La modz hoquette, la bouche ouverte à la recherche d’air. Mais tous ses organes se sont desséchés sous la douleur et la honte et elle ne parvient à libérer qu’un fragile gémissement fibreux.

Le modz bondit...

— Mais tire, bordel, tire ! hurle Cortez.

Khalan a toujours la tête du modz en ligne de mire, mais son doigt est comme soudé à la gâchette. À la fois fasciné et horrifié. Statue de pierre étrangère au monde des vivants. Il ne peut croire ce qu’il vient de voir. Ou plutôt ne le veut pas. Un humain ne peut pas être aussi hideux. Oui, hideux, il ne trouve aucun autre terme pour qualifier son instructeur.

Le modz atterrit sur Cortez et emprisonne aussitôt sa gorge entre ses mains palmées.

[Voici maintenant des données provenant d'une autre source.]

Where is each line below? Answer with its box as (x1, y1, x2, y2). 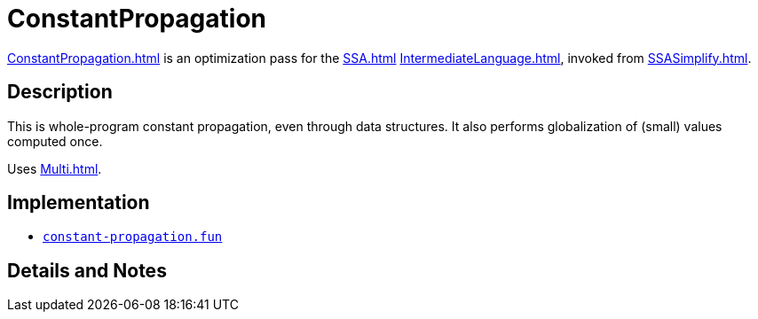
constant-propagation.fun (43, 230, 223, 245)
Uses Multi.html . (7, 160, 102, 176)
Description (7, 81, 113, 104)
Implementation (7, 191, 150, 214)
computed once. (7, 133, 103, 149)
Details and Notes (7, 259, 167, 282)

Cortez déploie tout ce qui lui reste d’énergie pour se libérer de l’étreinte du modz, mais seule sa verge en bénéficie, en une ultime et ridicule érection. Son visage passe du rouge au bleu, puis devient terreux. Celui de Khalan a pris la couleur de la craie.

Le modz lâche le corps de Cortez et se tourne vers lui. Son regard noir s’encadre dans le viseur et ses pupilles lancent un cri silencieux :

Comme partout dans le monde où sévit la guerre, la colonisation, l’esclavage, l’homme ne se lasse pas de prouver qu’il est la pire saloperie de la création !

Et le jeune stagiaire appuie sur la gâchette.


Dans un autre présent — vues de la fin des temps, quelques dizaines, centaines ou milliers d’années ne sont que poussières perdues dans le labyrinthe infini de la Structure —, l’ingénieur Garine supervise l’implantation de la Porte au cœur du mythopoïos. Pour ceux qui ne suivraient pas l’actualité́ et ne connaîtraient rien du scandale lié à la compagnie Isis et ne sauraient donc pas que le mythopoïs est un univers virtuel engendré par un ordinateur végétal, laissons parler le professeur Anton Ravon. « Aux labos de la Plaie tripartite, nous avons mis au point un ordinateur moléculaire naturel dont la “graine” est un hybride, une symbiose entre une variété́ de jacinthe d’eau et une algue rouge, qui se développe en filet de pêcheur. Il y a donc prolifération, création d’un réseau d’interconnexions aléatoires. Une petite partie du réseau, que l’on pourrait vulgairement appeler la tête est utilisée pour la programmation. Pour simplifier : une première couche de molécules transforme les signaux électriques ou lumineux en messagers. Ces messagers sont sélectivement reconnus par la deuxième couche, les enzymes, et transformés. Les enzymes de la troisième couche identifient les messagers transformés, et produisent un signal en sortie. Le “corps” de l’ordinateur s’étend sur plusieurs hectares. Il réagit donc aux stimuli extérieurs. Ce qui devrait rendre toute programmation impossible. Mais l’ordinateur est vivant et, probablement via un tropisme symbiotique, coopérant. »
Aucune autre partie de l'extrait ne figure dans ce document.